After early breakfast drive downslope along Manu Road, birding en route. Concentrate on mixed species flocks encountered along the way plus other interesting birds spotted along the way. The road passes through pristine forest as it descends to the middle elevation around San Pedro. Among the possibilities are Black-and-chestnut Eagle, Barred Forest-Falcon, Bar-bellied Woodpecker, Marcapata Spinetail, Plumbeous-crowned Tyrannulet, Bolivian Tyrannulet, Band-tailed Fruiteater, Three-striped Hemispingus, Orange-throated Tanager, Yellow-throated Tanager, Black-capped Tanager, Cuzco Brush-Finch, and Short-billed Chlorospingus. Sometimes seen along this stretch of road is the rare Greater Scythebill and the elusive Yungas Manakin. Sometimes a raucous flock of White-browed Jays makes an appearance. Crested Quetzal and Golden-headed Quetzal are possible as well. It seems every visit produces a surprising rarity. Arrive at the lodge late afternoon. Night at Cock-of-the-Rock Lodge.


Cock-of-the-Rock Lodge is one of the original lodges along Manu Road. It's located on the San Pedro River and includes a private forested reserve with an extensive network of trails. All day will be devoted to birding the area. The forest trails are the best place to see Yungas Manakin. The secretive Brown Tinamou is possible as well. Other forest birds of special interest along the trails include Bluish-fronted Jacamar, Versicolored Barbet, Stripe-chested Antwren, Yellow-breasted Antwren, Slaty Gnateater, Cinnamon-faced Tyrannulet, Chestnut-breasted Wren, Black-eared Hemispingus, Plushcap, Rust-and-yellow Tanager, Orange-eared Tanager, and Black-faced Brush-Finch. Andean Cock-of-the-Rock will likely be seen along the trails or road. A nice variety of hummingbirds come to the feeders here and at Manu Paradise Lodge across the river. Some 13 species are possible including Green-fronted Lancebill, Blue-fronted Lancebill, Wire-crested Thorntail, Long-tailed Sylph, Booted Raquet-tail, Violet-fronted Brilliant, and Many-spotted Hummingbird. Optional night birding could produce Rufescent Screech-Owl, Rufous-banded Owl, Lyre-tailed Nightjar, and Andean Potoo. Night at Cock-of-the-Rock Lodge.
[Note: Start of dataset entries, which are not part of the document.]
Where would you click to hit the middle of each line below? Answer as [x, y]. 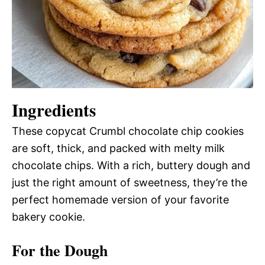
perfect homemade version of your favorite [120, 199]
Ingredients [54, 110]
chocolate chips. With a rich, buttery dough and [131, 165]
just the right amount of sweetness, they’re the [130, 182]
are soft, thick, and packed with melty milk [118, 148]
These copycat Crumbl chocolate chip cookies [128, 131]
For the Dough [60, 250]
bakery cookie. [49, 216]
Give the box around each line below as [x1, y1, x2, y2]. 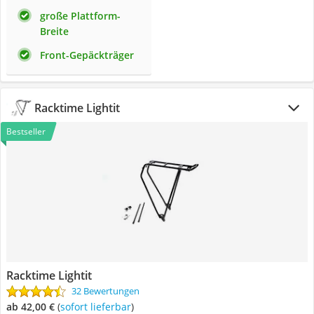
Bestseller [6, 125, 46, 137]
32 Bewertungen [71, 285, 139, 297]
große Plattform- [40, 9, 121, 22]
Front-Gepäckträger [40, 48, 134, 62]
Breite [40, 25, 69, 38]
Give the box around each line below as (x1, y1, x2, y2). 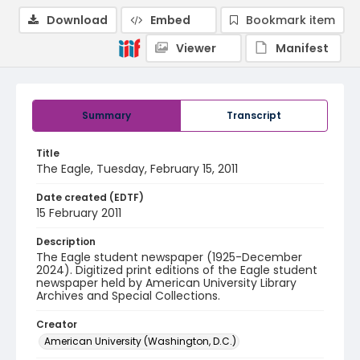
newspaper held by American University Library (36, 275, 297, 291)
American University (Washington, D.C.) (44, 334, 236, 348)
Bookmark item (246, 12, 335, 28)
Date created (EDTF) (36, 190, 144, 204)
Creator (36, 317, 77, 331)
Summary (82, 108, 131, 122)
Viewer (176, 40, 216, 56)
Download (47, 12, 108, 28)
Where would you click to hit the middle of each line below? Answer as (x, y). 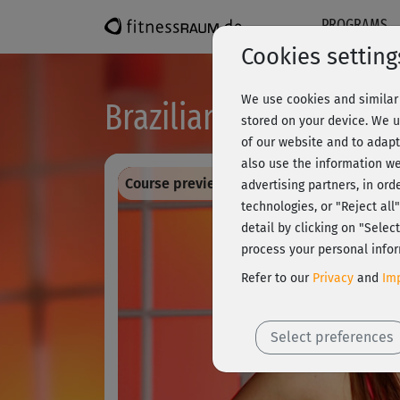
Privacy (333, 278)
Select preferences (332, 337)
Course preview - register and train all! (251, 183)
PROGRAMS (355, 25)
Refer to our (277, 278)
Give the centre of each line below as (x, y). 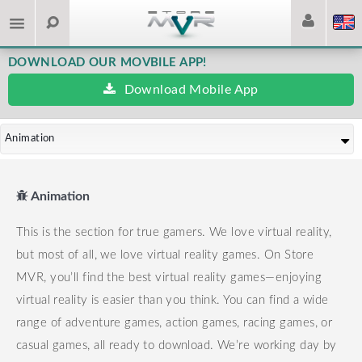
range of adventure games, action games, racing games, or (175, 323)
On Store (289, 255)
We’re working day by (277, 345)
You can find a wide (276, 300)
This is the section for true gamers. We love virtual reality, (174, 232)
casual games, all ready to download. (117, 345)
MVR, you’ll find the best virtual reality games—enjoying (169, 278)
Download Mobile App (191, 90)
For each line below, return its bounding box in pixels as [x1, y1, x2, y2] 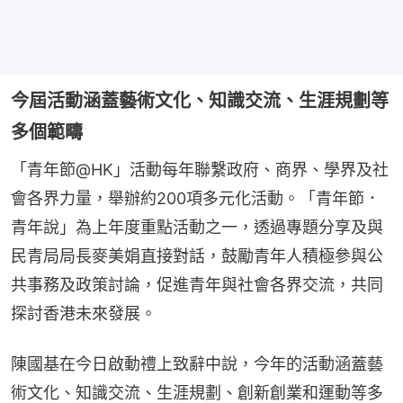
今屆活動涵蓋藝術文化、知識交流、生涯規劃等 [11, 90, 389, 112]
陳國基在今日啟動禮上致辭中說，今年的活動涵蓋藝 [11, 354, 383, 374]
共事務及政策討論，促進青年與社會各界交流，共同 [11, 275, 383, 295]
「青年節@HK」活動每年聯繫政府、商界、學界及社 [11, 160, 389, 180]
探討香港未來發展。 [11, 304, 157, 324]
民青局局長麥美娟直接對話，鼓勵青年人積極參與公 [11, 246, 383, 266]
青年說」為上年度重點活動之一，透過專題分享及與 [11, 218, 383, 237]
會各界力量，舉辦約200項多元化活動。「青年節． [11, 189, 381, 209]

Optional early visit to a lek if Cock-of-the-Rock not seen previous day. Then morning birding a short distance up and down Manu Road from lodge entrance looking for mixed flocks, providing another chance for Plushcap if not seen the previous day. Sometimes appearing is Amazonian Umbrellabird, which nests in the area. After breakfast, depart for the lowlands, birding all morning along the lower Manu Road. The road continues through forest for some distance until reaching some villages and eventually the town of Atalaya Manu on the Madre de Dios River. The zone between 800-1500m is of special interest because a tanager new to science has been seen but remains undescribed. Likely birds along the lower Manu Road include Versicolored Barbet, Lanceolated Monklet, Fulvous-breasted Flatbill, Round-tailed Manakin and Parodi's Hemispingus. Other possibilities include Speckle-faced Parrot, Chestnut-collared Swift, Russet Antshrike, White-browed Antbird, Variegated Bristle-Tyrant, Slender-footed Tyrannulet, Masked Fruiteater, Violaceous Jay, Yellow-throated Tanager, Golden-collared Tanager, Green-and-gold Tanager, Masked Tanager, Purple Honeycreeper, Golden-collared Honeycreeper, Yellow-browed Sparrow, Ashy-throated Chlorospingus, Dusky-green Oropendola, Purple-throated Euphonia, Golden-rumped Euphonia, and Blue-naped Chlorophonia.

Arrive at the river by mid-afternoon. From there take a 15-min boat ride upriver to Amazonia Lodge. Late that afternoon bird some trails through the extensive lowland forest around the lodge. Among the possibilities are Cinnamon-throated Woodcreeper, Short-crested Flycatcher, Purplish Jay, Masked Crimson Tanager, and Orange-backed Troupial, Russet-backed Oropendola. Night at Amazonia Lodge.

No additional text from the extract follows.